Comprehensive Insight into Construction of Active Sites toward Steering Photocatalytic CO2 Conversion

Abstract Photoreduction of CO 2 into hydrocarbon fuels is a promising avenue for achieving a sustainable alternative to the artificial carbon cycle. Photocatalytic CO 2 conversion is the chemical transformation of photogenerated carriers and adsorbed CO 2 at active sites of catalysts. Active sites can regulate the kinetic process of carriers, control the adsorption of CO 2 and intermediates, lower activation barriers, and promote C‐C coupling. This review mainly concentrates on the efficiency and selectivity regulation of the target products through construction of active sites. First, the principles of CO 2 photoreduction, such as the influencing factors and specific pathways for monocarbon and multicarbon (C 2+ ) formation, are discussed.

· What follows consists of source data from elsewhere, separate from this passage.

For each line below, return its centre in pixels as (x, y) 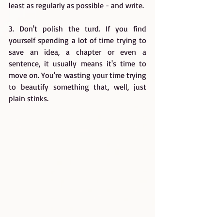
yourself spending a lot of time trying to (77, 40)
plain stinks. (29, 98)
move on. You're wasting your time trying (77, 75)
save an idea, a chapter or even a (77, 52)
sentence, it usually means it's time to (77, 63)
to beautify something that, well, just (77, 87)
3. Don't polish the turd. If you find (77, 29)
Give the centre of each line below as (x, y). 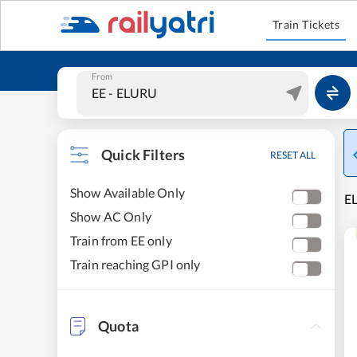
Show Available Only (127, 192)
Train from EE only (121, 240)
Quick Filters (143, 155)
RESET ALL (293, 155)
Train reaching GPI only (135, 264)
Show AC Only (111, 216)
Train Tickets (306, 24)
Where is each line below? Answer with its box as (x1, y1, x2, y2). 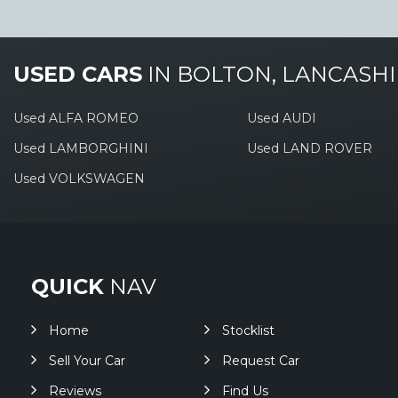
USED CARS (13, 61, 142, 87)
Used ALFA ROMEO (13, 110, 139, 126)
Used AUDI (246, 110, 316, 126)
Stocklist (221, 322, 275, 338)
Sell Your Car (49, 353, 125, 369)
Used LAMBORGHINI (13, 140, 148, 156)
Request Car (221, 353, 299, 369)
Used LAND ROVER (246, 140, 372, 156)
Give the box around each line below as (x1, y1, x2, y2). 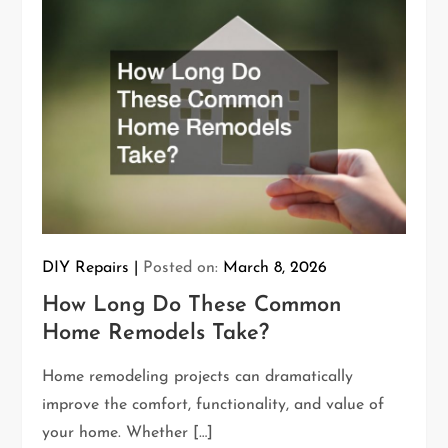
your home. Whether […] (42, 424, 214, 441)
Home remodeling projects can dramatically (42, 368, 354, 385)
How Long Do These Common (42, 293, 343, 317)
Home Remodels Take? (42, 321, 270, 345)
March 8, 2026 (223, 259, 328, 276)
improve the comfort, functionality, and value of (42, 396, 385, 413)
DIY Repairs (42, 259, 130, 276)
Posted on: (143, 259, 224, 276)
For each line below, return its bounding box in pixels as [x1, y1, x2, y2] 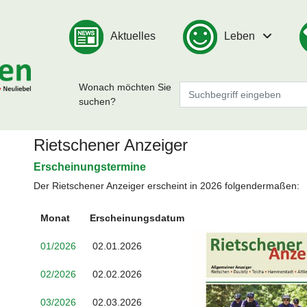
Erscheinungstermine [34, 161, 146, 173]
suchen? [79, 95, 116, 107]
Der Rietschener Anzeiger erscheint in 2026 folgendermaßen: [34, 180, 299, 191]
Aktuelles [110, 30, 156, 42]
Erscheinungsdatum [90, 212, 184, 223]
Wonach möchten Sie [79, 81, 172, 93]
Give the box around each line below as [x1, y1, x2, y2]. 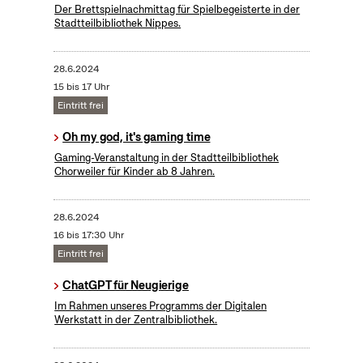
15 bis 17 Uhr [53, 80, 109, 94]
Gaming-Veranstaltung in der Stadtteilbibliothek [54, 151, 280, 165]
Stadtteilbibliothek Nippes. [54, 16, 181, 31]
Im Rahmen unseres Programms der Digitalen [54, 299, 267, 314]
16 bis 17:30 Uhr [53, 228, 124, 242]
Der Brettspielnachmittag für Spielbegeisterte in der [54, 2, 301, 17]
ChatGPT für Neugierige [62, 278, 189, 293]
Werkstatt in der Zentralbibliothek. [54, 313, 218, 327]
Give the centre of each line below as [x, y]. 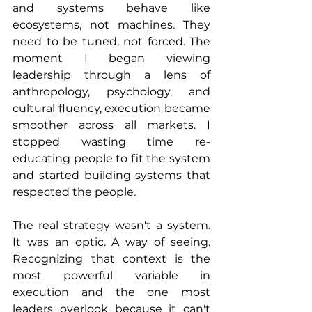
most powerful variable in [111, 276]
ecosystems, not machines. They [111, 25]
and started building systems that [111, 175]
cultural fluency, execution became [111, 109]
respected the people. [74, 192]
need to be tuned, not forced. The [111, 42]
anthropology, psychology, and [111, 92]
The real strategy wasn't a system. [111, 226]
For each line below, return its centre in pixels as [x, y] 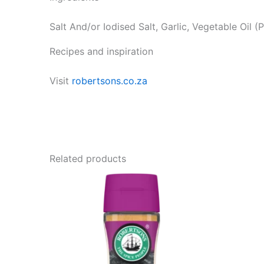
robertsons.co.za [110, 80]
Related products [88, 158]
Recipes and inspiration [101, 51]
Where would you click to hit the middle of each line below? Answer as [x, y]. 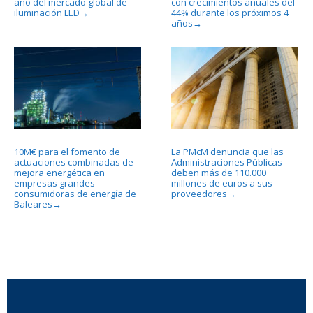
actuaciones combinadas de [74, 162]
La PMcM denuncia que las [227, 151]
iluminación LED [47, 12]
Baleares [33, 204]
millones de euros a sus [221, 183]
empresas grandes [54, 183]
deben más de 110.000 [218, 172]
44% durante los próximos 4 [230, 12]
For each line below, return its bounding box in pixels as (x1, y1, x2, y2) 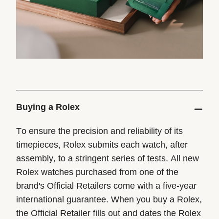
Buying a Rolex (16, 102, 80, 112)
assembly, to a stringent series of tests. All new (16, 153, 199, 164)
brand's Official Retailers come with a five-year (16, 181, 197, 191)
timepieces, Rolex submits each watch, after (16, 140, 188, 150)
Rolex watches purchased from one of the (16, 167, 178, 177)
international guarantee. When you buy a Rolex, (16, 195, 202, 205)
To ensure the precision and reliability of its (16, 126, 183, 136)
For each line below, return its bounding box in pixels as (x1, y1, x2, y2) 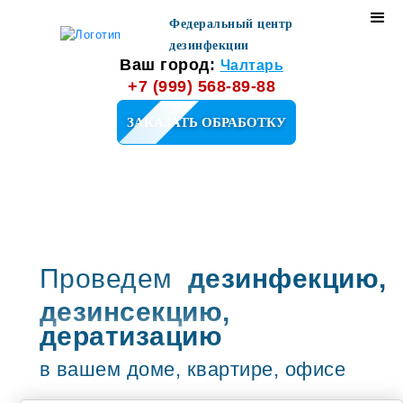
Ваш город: (120, 56, 220, 74)
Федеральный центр (169, 17, 293, 31)
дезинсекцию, (39, 297, 230, 327)
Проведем (39, 264, 188, 293)
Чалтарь (219, 58, 283, 73)
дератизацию (39, 321, 223, 351)
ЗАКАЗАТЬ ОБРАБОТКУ (126, 114, 286, 130)
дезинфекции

Then, leading works focusing on improving catalytic efficiency and regulating product selectivity through the introduction of active sites are highlighted, concerning the underlying mechanism of the performance, especially for C 2+ generation. Subsequently, an overview of the currently available in situ techniques and theoretical calculation for identifying the active sites are provided. Finally, the challenges of emerging strategies to achieve carbon recycling from scientific, technical, and economic perspectives are considered. This review offers deep insight into the construction of active site with atomic precision to achieve efficient photocatalytic CO 2 conversion and the generation of C 2+ in high selectivity.